### WHAT IS BEING ASKED
Start at the line that contains "For each line" in the listing below and extract every line through the last, exactly; leave pictures out.

### INPUT DATA
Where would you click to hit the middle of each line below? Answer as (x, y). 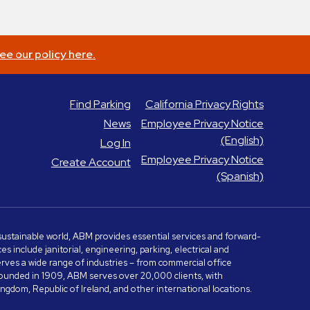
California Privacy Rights (204, 104)
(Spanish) (240, 176)
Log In (115, 143)
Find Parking (100, 104)
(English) (242, 140)
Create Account (91, 162)
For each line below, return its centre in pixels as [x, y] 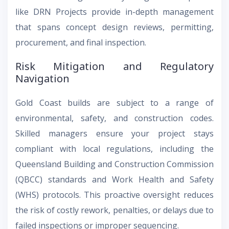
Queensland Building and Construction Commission [114, 164]
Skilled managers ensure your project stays [114, 133]
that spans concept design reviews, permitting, [114, 27]
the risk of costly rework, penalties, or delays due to [114, 210]
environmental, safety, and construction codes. [114, 118]
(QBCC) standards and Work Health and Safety [114, 179]
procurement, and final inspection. [81, 42]
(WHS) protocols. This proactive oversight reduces [114, 194]

### ANSWER TO THIS EXERCISE
For each line below, return its centre in pixels as [x, y] 
Queensland Building and Construction Commission [114, 164]
Skilled managers ensure your project stays [114, 133]
that spans concept design reviews, permitting, [114, 27]
the risk of costly rework, penalties, or delays due to [114, 210]
environmental, safety, and construction codes. [114, 118]
(QBCC) standards and Work Health and Safety [114, 179]
procurement, and final inspection. [81, 42]
(WHS) protocols. This proactive oversight reduces [114, 194]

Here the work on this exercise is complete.